##### Listed records

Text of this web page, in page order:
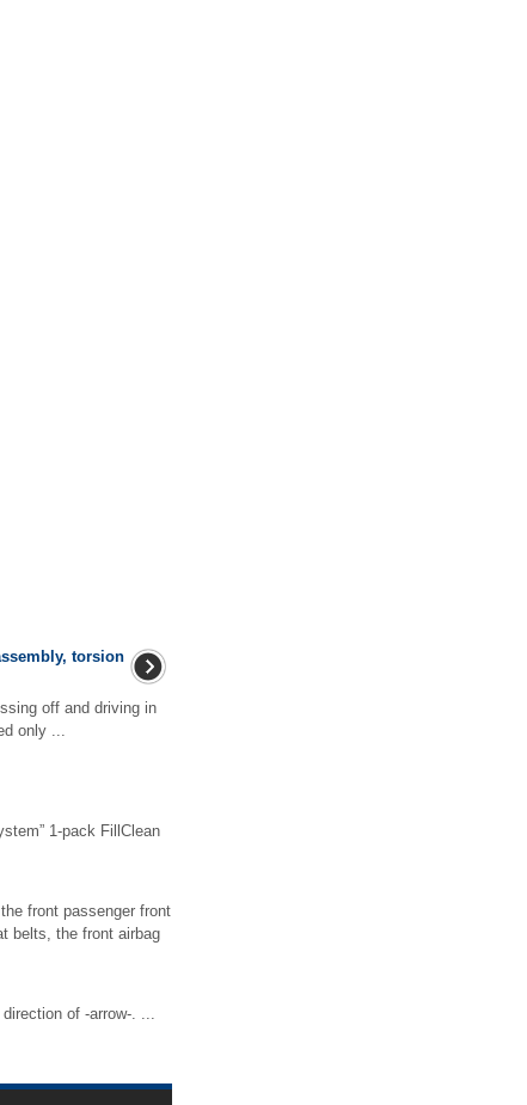
torsion
off and driving in
only ...
1-pack FillClean
front passenger front
belts, the front airbag
of -arrow-. ...
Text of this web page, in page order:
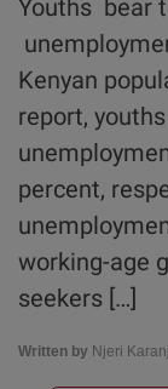
Youths bear
Kenyan
report,
percent,
working-age
seekers […]
Written by Njeri
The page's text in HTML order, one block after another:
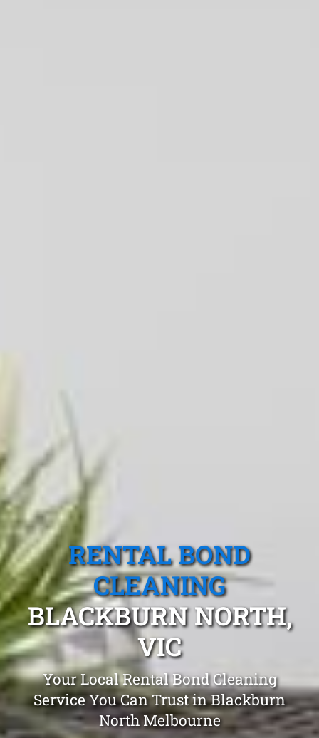
RENTAL BOND
CLEANING
BLACKBURN NORTH,
VIC
Your Local Rental Bond Cleaning
Service You Can Trust in Blackburn
North Melbourne
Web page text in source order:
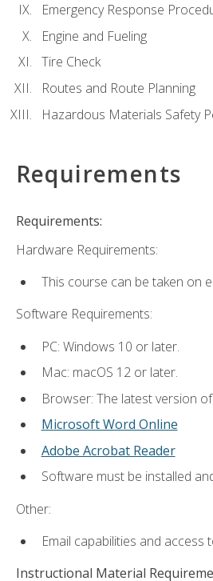
Emergency Response
Engine and Fueling
Tire Check
Routes and Route Planning
Hazardous Materials Safety
Requirements
Requirements:
Hardware Requirements:
This course can be taken on
Software Requirements:
PC: Windows 10 or later.
Mac: macOS 12 or later.
Browser: The latest version
Microsoft Word Online
Adobe Acrobat Reader
Software must be installed
Other:
Email capabilities and
Instructional Material
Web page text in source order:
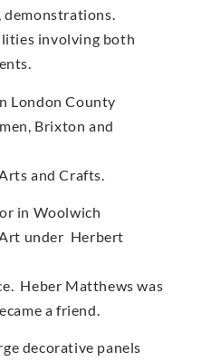
involving both
County
Brixton and
and Crafts.
in Woolwich
under Herbert
Matthews was
a friend.
decorative panels
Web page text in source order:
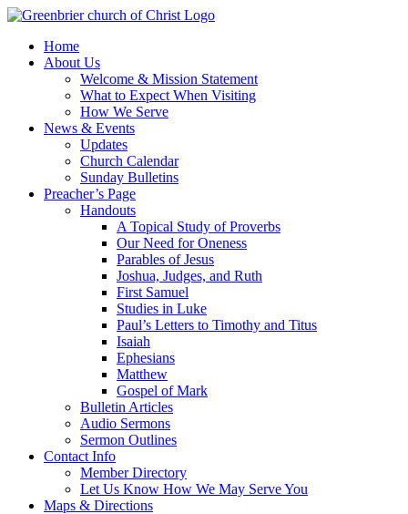
Skip
contentHome
About Us
Welcome & Mission Statement
What to Expect When Visiting
How We Serve
News & Events
Updates
Church Calendar
Sunday Bulletins
Preacher’s Page
Handouts
A Topical Study of Proverbs
Our Need for Oneness
Parables of Jesus
Joshua, Judges, and Ruth
First Samuel
Studies in Luke
Paul’s Letters to Timothy and Titus
Isaiah
Ephesians
Matthew
Gospel of Mark
Bulletin Articles
Audio Sermons
Sermon Outlines
Contact Info
Member Directory
Let Us Know How We May Serve You
Maps & Directions
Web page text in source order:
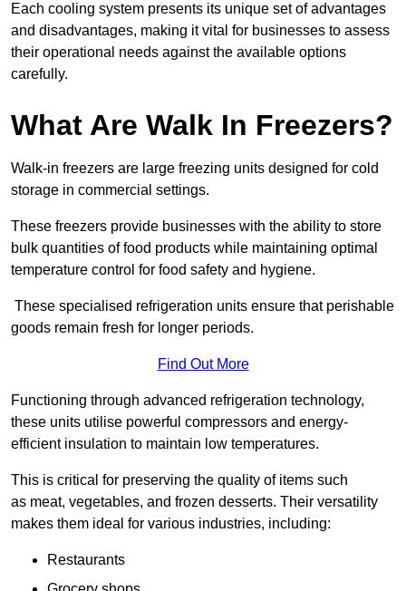
Each cooling system presents its unique set of advantages
and disadvantages, making it vital for businesses to assess
their operational needs against the available options
carefully.
What Are Walk In Freezers?
Walk-in freezers are large freezing units designed for cold
storage in commercial settings.
These freezers provide businesses with the ability to store
bulk quantities of food products while maintaining optimal
temperature control for food safety and hygiene.
These specialised refrigeration units ensure that perishable
goods remain fresh for longer periods.
Find Out More
Functioning through advanced refrigeration technology,
these units utilise powerful compressors and energy-
efficient insulation to maintain low temperatures.
This is critical for preserving the quality of items such
as meat, vegetables, and frozen desserts. Their versatility
makes them ideal for various industries, including:
Restaurants
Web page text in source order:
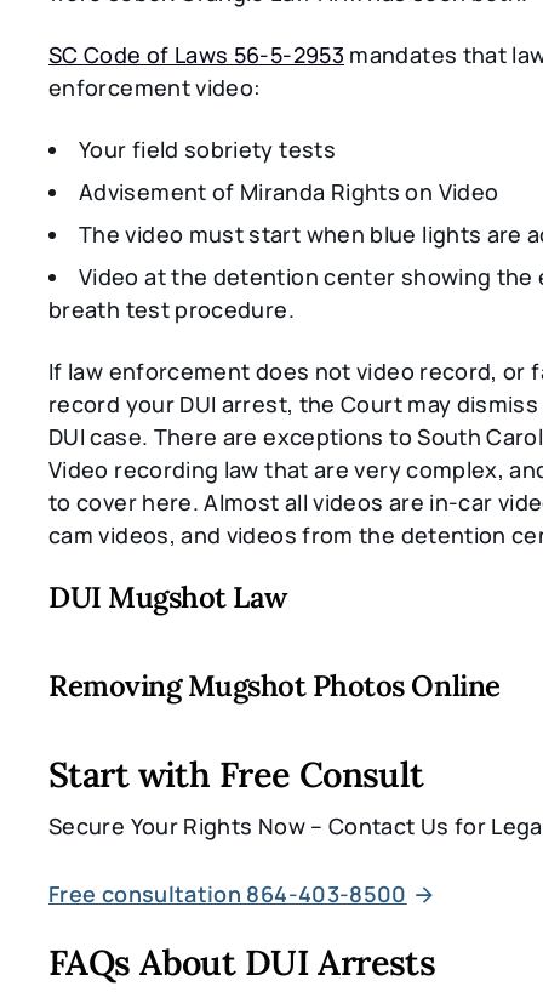
SC Code of Laws 56-5-2953 mandates that
enforcement video:
Your field sobriety tests
Advisement of Miranda Rights on Video
The video must start when blue lights are
Video at the detention center showing the
breath test procedure.
If law enforcement does not video record, or
record your DUI arrest, the Court may
DUI case. There are exceptions to South
Video recording law that are very complex,
to cover here. Almost all videos are in-car
cam videos, and videos from the detention
DUI Mugshot Law
Removing Mugshot Photos Online
Start with Free Consult
Secure Your Rights Now – Contact Us for
Free consultation 864-403-8500
FAQs About DUI Arrests
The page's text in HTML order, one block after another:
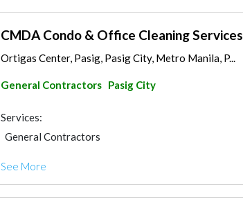
CMDA Condo & Office Cleaning Services
Ortigas Center, Pasig, Pasig City, Metro Manila, P...
General Contractors Pasig City
Services:
General Contractors
See More
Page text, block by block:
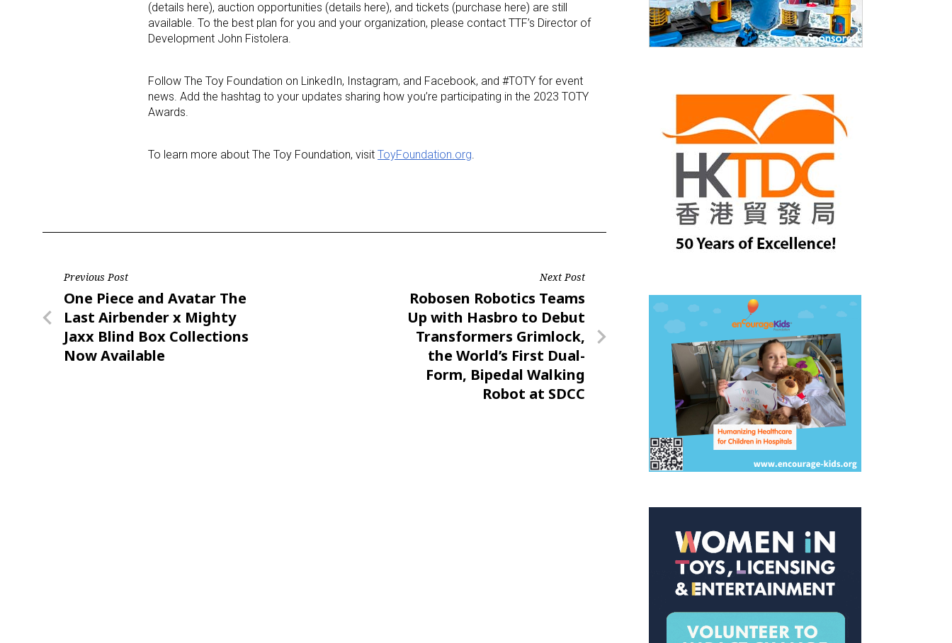
(details here), auction opportunities (details here), and tickets (purchase here) are still
available. To the best plan for you and your organization, please contact TTF’s Director of
Development John Fistolera.
Follow The Toy Foundation on LinkedIn, Instagram, and Facebook, and #TOTY for event
news. Add the hashtag to your updates sharing how you’re participating in the 2023 TOTY
Awards.
To learn more about The Toy Foundation, visit ToyFoundation.org.
Post
navigation
Previous Post
Previous
Post
One Piece and Avatar The
Last Airbender x Mighty
Jaxx Blind Box Collections
Now Available
Next Post
Next
Post
Robosen Robotics Teams
Up with Hasbro to Debut
Transformers Grimlock,
the World’s First Dual-
Form, Bipedal Walking
Robot at SDCC
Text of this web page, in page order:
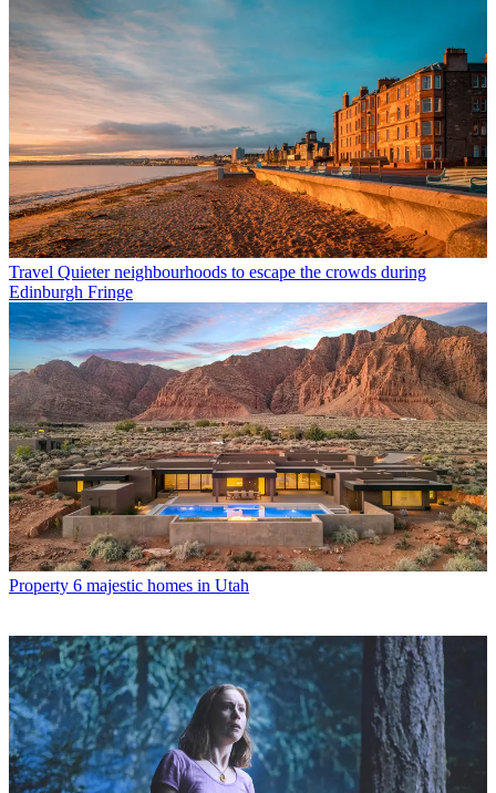
Travel Quieter neighbourhoods to escape the crowds during
Edinburgh Fringe
Property 6 majestic homes in Utah
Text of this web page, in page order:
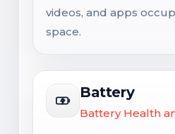
videos, and apps
space.
Battery
Battery Health
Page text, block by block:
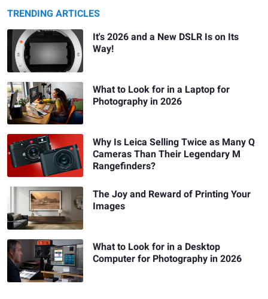
TRENDING ARTICLES
It's 2026 and a New DSLR Is on Its
Way!
What to Look for in a Laptop for
Photography in 2026
Why Is Leica Selling Twice as Many Q
Cameras Than Their Legendary M
Rangefinders?
The Joy and Reward of Printing Your
Images
What to Look for in a Desktop
Computer for Photography in 2026

##########

**Description of the task:**
In the entries above, find each line with the word "units" and copy it.

**Exercise output:**
Walk-in freezers are large freezing units designed for cold
These specialised refrigeration units ensure that perishable
these units utilise powerful compressors and energy-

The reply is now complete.